This past spring, we saw the stars align with all major factors favouring higher beef and cattle prices. Moving into fall of 2015, the cattle market continues the transition phase with growing meat supplies along with softer consumer demand.
Alberta packers were buying fed cattle at $182 in mid-August, which was down from the spring highs of $204. Breakeven pen closeouts are in the range of $187 to $190 so feedlots are contending with a slightly negative margin structure.
Feed grain prices have also come off the spring highs with barley and feed wheat trading around $220/mt delivered Southern Alberta; however the weaker input costs have not offset the decrease in fed cattle prices. Smaller volumes of varying quality have characterized the feeder cattle market across Western Canada. There are a few batches of fresh yearlings and calves coming on the market and prices are under pressure given the current environment.
In my July column, I mentioned the beef contraction phase was over and producers should expect quarterly beef production to exceed year-ago levels starting in the third quarter.
U.S. feedlot inventories are running slightly above year-ago levels although we have seen feeder cattle placements drop over the past few months. Therefore, it now looks like third- and fourth-quarter beef production for 2015 will be just marginally higher than last year.
In September and October, feedlot placements are expected to exceed year-ago levels which will cause beef production to experience a sharp year-over-year increase in the first and second quarters of 2016.
The accompanying table shows second-quarter beef production in 2016 is expected to be 650 million pounds higher compared to the second quarter of 2015. This is a major fundamental shift which will weigh on the deferred live cattle futures and limit the ability of feedlot operators to lock in a profit on fall placed calves. And 2016 beef production is expected to be up nearly 1.1 billion pounds over 2015.

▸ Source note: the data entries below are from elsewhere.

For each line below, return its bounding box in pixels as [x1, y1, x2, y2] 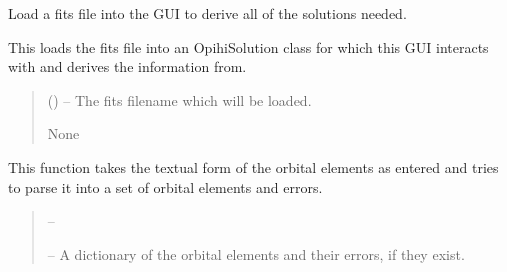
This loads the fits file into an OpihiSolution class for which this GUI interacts [8, 36, 489, 57]
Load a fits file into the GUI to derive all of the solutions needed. [8, 3, 407, 23]
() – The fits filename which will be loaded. [47, 89, 312, 110]
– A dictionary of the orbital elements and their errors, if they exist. [47, 243, 465, 264]
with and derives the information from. [8, 56, 247, 77]
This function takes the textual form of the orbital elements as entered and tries [8, 156, 499, 177]
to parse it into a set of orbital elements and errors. [8, 176, 323, 197]
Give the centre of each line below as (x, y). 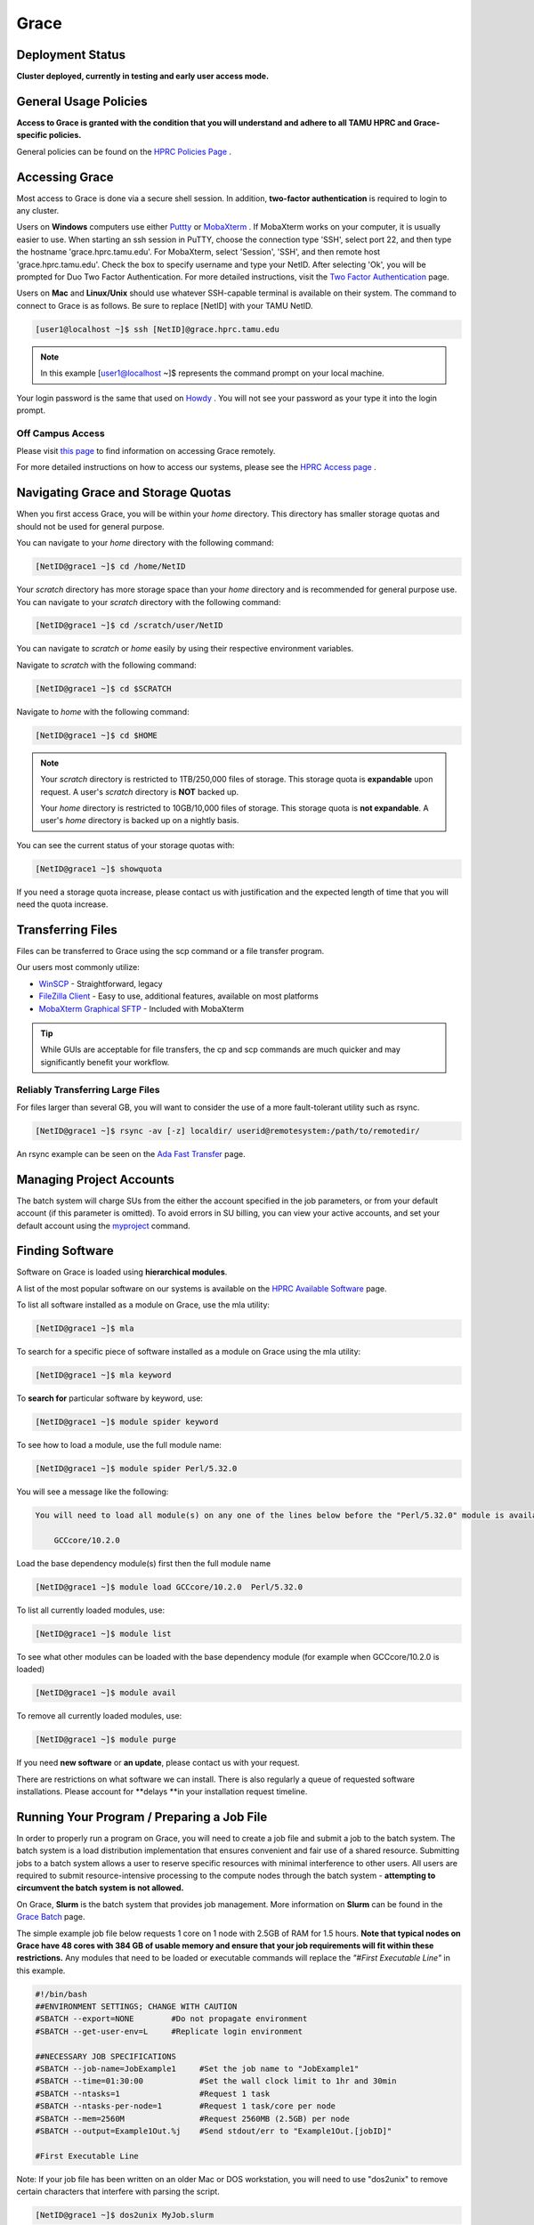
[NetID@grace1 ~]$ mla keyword (104, 1375)
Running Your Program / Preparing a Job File (142, 1817)
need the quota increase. (62, 904)
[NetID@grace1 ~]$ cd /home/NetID (110, 566)
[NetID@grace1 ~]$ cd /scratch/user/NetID (129, 626)
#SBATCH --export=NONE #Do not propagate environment (171, 2019)
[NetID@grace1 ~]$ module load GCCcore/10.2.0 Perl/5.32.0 (169, 1587)
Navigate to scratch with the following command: (106, 665)
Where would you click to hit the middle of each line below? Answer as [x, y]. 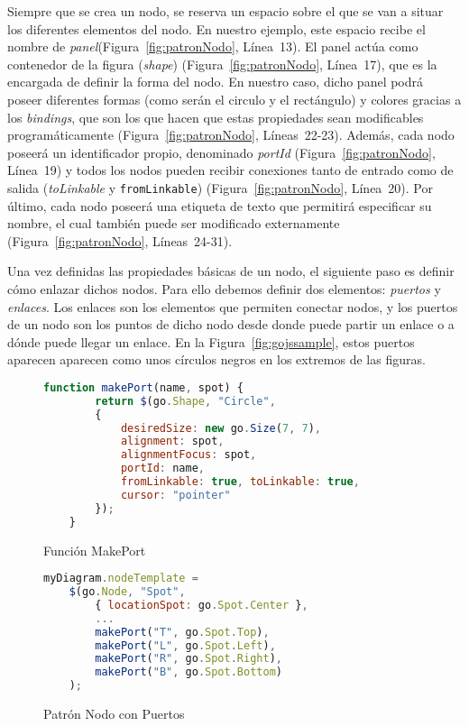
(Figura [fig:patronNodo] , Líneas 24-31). [120, 240]
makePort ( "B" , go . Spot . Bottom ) [189, 672]
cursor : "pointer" [175, 495]
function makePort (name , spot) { [143, 387]
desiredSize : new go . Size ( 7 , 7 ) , [221, 428]
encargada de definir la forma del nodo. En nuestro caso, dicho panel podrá [216, 82]
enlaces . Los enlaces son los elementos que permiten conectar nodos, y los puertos [233, 306]
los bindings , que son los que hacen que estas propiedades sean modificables [216, 117]
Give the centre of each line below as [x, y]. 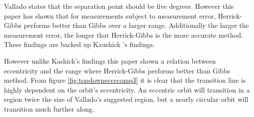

Alberta and Saskatchewan on-feed numbers have been running about eight per cent below last year during the summer months. Canadian year-to-date beef production for the week ending August 1 was 545,723 mt, down six per cent from the same period of 2014. Despite the weaker Canadian dollar, exports of slaughter steers and heifers to the U.S. are down 48 per cent for 2015 compared to last year while exports of fresh and chilled beef cuts are relatively the same as in 2014. The Canadian cattle and beef market is becoming more dependent on domestic demand to set the price structure. Higher U.S. pork and poultry production along with growing meat stocks is tempering exports of cattle and beef products. U.S. packer bids have been about $6 to $8 below Alberta bids throughout the summer limiting exports and this will likely continue into the fall.
Low energy prices initially increases disposable income for the average consumer, that is until crude oil prices drop so low that companies start laying off hundreds of people. Now we start seeing the effect on overall beef demand because these people are not eating at restaurants as often.
Feeder cattle may hold value into the fall despite the current —slightly negative — feeding margin. Feedlot operators may be more aggressive on heavier feeder cattle in September that will be market ready in late December or early January. Feed grain prices will also grind lower during the harvest period, which is supportive. There is a fair amount of optimism given the margins over the past year and with plenty of pen space available, feedlots will buy a certain amount of cattle on the hope factor.
Producers that placed cattle in a custom feedlot will also be back in full force so overall demand for feeders is quite strong. Canadian feeder cattle supplies remain near historical lows and if the export pace improves, available supplies could be lower than anticipated.
In past years, waiting for lower prices has not been profitable so the mindset is to fill up earlier. I want to emphasize the potential for higher beef production in the second quarter of 2016, which could have a serious negative effect on the margins for high-priced calves bought in the fall.